Dès ma prise de fonction, j’ai décidé de revisiter les bases de l’action du Département pour les mettre en adéquation avec les orientations du Projet. Ainsi, cette retraite professionnelle à la Somone a été effectivement l’occasion d’échanger avec les services techniques de mon département sur les orientations générales du Projet, en insistant aussi sur le contenu des chapitres 3 et 4, relatifs respectivement à l’économie dans sa globalité et aux sous-secteurs de la microfinance et de l’économie sociale et solidaire, en particulier.
En outre, cette rencontre nous a permis de finaliser le plan d’action du département, qui a été soumis à l’appréciation du Premier ministre pour servir de tableau de bord des activités à mener en urgence pendant le deuxième trimestre et pour le dernier semestre de l’année 2024.
  • Quelles sont les réponses appropriées que vous comptez apporter en vue d’accroître l’efficacité des politiques publiques en matière d’inclusion financière et sociale par la microfinance et l’économie sociale et solidaire ?

En attendant les références prospectives et le plan national de développement qui vont systématiser les orientations du Projet, nous avons adapté les mécanismes que nous avons trouvés pour les rendre compatibles avec les principes édictés dans le Projet notamment : « ñiax jariñou » et « « li ñep bokk ñëp jot si ». En effet nous avons trouvé en place beaucoup de mécanismes et instruments de financement qui, parfois, manquent de clairvoyance, d’harmonisation et de rationalisation. Or dans les orientations du Projet, l’économie sociale et solidaire constitue une alternative crédible pour un développement inclusif afin de lutter contre la pauvreté, l’exclusion et la vulnérabilité.

L’harmonisation des ressources financières devient donc une nécessité et un préalable dans nos interventions pour un Sénégal juste prospère et souverain. Deux approches sont en cours de mise en œuvre, pour relever ces défis : la stratégie de financement ciblée et la co-construction à travers des conventions avec d’autres ministères compétents pour rendre efficaces et efficientes nos politiques d’inclusion sociale et financière.

Ainsi par la nouvelle stratégie de financement ciblée, le Ministère tire une leçon de toute l’expérience pratique antérieure, en ce qu’elle a été utile, mais aussi en ce qu’elle a été nocive pour l’État avec des taux de déperdition de ressources financières très élevés dans certains projets. Ainsi, même s’il est nécessaire de mettre en place un modèle de financement permettant de mieux répondre aux besoins des différents terroirs et acteurs, la nécessité urgente est aussi dans la préservation des ressources, pour non seulement penser aux générations futures, mais aussi renforcer les moyens d’action de l’État par le cumul des dotations budgétaires que permet une bonne gestion des ressources.

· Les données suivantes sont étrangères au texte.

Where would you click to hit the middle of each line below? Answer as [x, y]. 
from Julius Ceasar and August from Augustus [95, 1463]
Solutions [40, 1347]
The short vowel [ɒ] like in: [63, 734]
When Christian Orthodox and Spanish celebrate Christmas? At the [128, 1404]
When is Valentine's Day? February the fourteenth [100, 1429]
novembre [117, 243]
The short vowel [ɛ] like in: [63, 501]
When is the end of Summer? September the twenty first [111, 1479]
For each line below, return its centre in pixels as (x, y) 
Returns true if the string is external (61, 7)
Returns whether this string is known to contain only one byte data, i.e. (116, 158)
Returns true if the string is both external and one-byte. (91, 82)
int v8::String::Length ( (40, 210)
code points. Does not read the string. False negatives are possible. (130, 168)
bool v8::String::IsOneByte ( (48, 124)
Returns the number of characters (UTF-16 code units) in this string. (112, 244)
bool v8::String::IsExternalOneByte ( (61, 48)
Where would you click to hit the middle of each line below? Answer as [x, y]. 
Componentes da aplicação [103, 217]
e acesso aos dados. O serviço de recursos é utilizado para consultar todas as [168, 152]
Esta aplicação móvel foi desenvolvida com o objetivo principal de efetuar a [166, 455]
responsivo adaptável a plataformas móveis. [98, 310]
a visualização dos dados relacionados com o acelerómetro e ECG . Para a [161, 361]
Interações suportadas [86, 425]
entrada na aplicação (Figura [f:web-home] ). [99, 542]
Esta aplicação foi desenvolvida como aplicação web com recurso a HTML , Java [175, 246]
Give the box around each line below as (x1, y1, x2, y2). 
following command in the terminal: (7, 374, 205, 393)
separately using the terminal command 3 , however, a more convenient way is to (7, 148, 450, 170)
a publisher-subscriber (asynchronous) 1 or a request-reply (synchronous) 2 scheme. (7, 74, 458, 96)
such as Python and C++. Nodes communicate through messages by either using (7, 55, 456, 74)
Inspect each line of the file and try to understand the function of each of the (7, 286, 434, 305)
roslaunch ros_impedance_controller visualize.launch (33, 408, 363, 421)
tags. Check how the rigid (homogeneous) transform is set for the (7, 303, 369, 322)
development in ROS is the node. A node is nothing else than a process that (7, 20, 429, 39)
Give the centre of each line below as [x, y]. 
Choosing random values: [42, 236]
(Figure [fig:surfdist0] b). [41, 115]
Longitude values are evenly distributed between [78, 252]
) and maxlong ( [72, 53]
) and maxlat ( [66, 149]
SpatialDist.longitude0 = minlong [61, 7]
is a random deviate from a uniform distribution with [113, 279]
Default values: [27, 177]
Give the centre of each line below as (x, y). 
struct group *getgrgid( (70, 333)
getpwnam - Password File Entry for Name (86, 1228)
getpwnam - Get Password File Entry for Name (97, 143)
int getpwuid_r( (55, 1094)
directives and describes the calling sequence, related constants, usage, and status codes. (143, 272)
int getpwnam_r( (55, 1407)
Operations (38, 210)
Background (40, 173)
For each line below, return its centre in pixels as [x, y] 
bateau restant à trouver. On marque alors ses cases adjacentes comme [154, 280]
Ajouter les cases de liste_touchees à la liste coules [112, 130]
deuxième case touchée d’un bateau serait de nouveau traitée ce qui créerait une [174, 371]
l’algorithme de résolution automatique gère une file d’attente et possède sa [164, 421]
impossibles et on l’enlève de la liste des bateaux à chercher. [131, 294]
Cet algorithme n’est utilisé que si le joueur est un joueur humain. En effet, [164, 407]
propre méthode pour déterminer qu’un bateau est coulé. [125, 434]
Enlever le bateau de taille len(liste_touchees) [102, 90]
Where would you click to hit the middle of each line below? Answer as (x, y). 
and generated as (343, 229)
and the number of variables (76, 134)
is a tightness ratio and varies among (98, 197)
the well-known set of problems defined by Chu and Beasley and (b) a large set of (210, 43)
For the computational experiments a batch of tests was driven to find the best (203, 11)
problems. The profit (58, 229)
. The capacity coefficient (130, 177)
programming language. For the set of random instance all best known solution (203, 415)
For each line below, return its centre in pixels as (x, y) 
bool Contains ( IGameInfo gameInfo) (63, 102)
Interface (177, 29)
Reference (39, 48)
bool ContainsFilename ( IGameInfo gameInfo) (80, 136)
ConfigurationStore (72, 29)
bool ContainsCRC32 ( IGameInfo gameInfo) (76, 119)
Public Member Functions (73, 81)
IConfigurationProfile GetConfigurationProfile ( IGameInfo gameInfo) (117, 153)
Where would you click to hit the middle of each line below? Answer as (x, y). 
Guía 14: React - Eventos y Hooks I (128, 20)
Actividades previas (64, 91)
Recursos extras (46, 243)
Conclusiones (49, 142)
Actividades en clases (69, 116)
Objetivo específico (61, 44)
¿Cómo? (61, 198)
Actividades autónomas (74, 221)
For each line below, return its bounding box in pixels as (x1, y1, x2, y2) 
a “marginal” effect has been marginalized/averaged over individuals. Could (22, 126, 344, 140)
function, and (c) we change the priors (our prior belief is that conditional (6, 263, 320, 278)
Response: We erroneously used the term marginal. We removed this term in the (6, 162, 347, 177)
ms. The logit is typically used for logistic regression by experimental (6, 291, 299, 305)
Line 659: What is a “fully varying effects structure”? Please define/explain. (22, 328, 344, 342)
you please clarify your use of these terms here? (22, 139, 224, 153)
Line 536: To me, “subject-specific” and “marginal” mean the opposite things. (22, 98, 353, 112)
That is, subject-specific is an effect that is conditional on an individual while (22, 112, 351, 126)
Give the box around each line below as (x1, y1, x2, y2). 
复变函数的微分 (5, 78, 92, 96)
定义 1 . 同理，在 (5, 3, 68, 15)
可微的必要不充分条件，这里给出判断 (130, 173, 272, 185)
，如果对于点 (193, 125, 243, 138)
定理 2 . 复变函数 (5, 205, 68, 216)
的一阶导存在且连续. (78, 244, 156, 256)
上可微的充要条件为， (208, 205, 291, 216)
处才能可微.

En résumé, la stratégie vise à renforcer l’inclusion sociale et économique des acteurs locaux en faisant quoi ? C’est d’abord en soutenant les organisations de base avec un package qui englobe l’identification, ensuite par l’appui apporté pour la maturation des projets privés, le financement des projets viables, et l’accompagnement technique puis, enfin la structuration des organisations pour les rendre plus fortes en créant des coopératives villageoises ou de quartier puis des coopératives communales et départementales.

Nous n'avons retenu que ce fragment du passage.